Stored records
*** Block opens ***

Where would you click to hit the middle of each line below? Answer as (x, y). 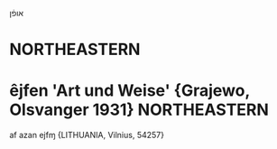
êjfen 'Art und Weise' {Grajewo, (129, 91)
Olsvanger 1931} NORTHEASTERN (139, 110)
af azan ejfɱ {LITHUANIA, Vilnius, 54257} (87, 135)
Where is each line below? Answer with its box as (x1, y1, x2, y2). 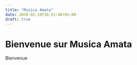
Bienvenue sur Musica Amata (5, 38, 132, 50)
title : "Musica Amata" (5, 7, 53, 13)
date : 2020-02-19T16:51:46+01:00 (5, 12, 76, 17)
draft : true (5, 17, 31, 22)

*** Block closes ***

→ WHAT THE TASK REQUIRES
Please give the number of lines above in which the word "Musica" appears, without any other text.

→ RESPONSE FOR THIS EXERCISE
2